The EXPECT_Art project has successfully concluded its research phase with the Arts Exploratorium, designed to generate comprehensive knowledge about how arts education is taught and practiced in schools and local communities, and how cultural literacy can be enhanced. Arts Exploratorium took place in schools and local communities in 6 countries, combining participant observation, arts-based practises, interviews and surveys to capture how artistic learning unfolds in real-life settings. The findings highlight that advancing critical cultural literacy requires a shift from traditional top-down teaching toward more collaborative and participatory pedagogies.
Across countries, many teachers already integrate artistic approaches into their lessons, creatively blending traditional and innovative methods. However, significant barriers remain. Rigid curricula, time pressures, the marginalisation of arts education, neoliberal perspective prioritising subject perceived as contributing to future employability, and dominant national and Eurocentric cultural frameworks often limit the potential of arts-based learning to support deeper critical engagement.

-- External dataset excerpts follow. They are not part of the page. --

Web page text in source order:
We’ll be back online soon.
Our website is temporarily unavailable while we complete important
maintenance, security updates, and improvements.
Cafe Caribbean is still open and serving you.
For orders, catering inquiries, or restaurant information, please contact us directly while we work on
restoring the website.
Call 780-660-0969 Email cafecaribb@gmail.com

Insights from Slovenia illustrate this tension particularly well. Children enjoy participating in artistic activities, yet often perceive them as “just fun”, unstructured or chaotic rather than meaningful educational experiences. Even when teachers successfully incorporate arts-based approaches, structural constraints can prevent these from becoming spaces where children’s lived experiences and perspectives are meaningfully explored. However, if supported by skilled facilitation, the arts practices have the potential to become important media for critical engagement. When young people feel their voices are not genuinely valued, they are more likely to participate passively rather than engage critically.

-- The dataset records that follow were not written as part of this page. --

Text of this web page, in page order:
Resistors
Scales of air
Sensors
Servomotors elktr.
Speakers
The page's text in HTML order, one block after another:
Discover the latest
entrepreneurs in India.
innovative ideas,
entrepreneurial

At the same time, the research uncovered strong transformative potential — especially beyond the classroom. Slovenian local communities offer fascinating activities, which can engage young people and adults in a collaborative and participatory manner. The team observed activities that involved resolving community-identified problems by drawing from participants’ personal cultural experience, as well as contributing to fostering participants’ critical cultural literacy. Local community activities that are not tied to the rigid school curricula and educational structures, offer more possibilities to dismantle the power relations and create meaningful opportunities for learning beyond the classroom by fostering inclusive spaces for agency, allowing individuals – especially children and youth – to become active interpreters and narrators of their own social worlds
From using fairy tales to explore lived realities, to participatory redesign of local spaces, to practices that challenge dominant consumption patterns, these initiatives fostered agency, civic awareness, and collective reflection. Importantly, such community-based practices demonstrate that cultural production is a vibrant, collaborative process rather than a static heritage.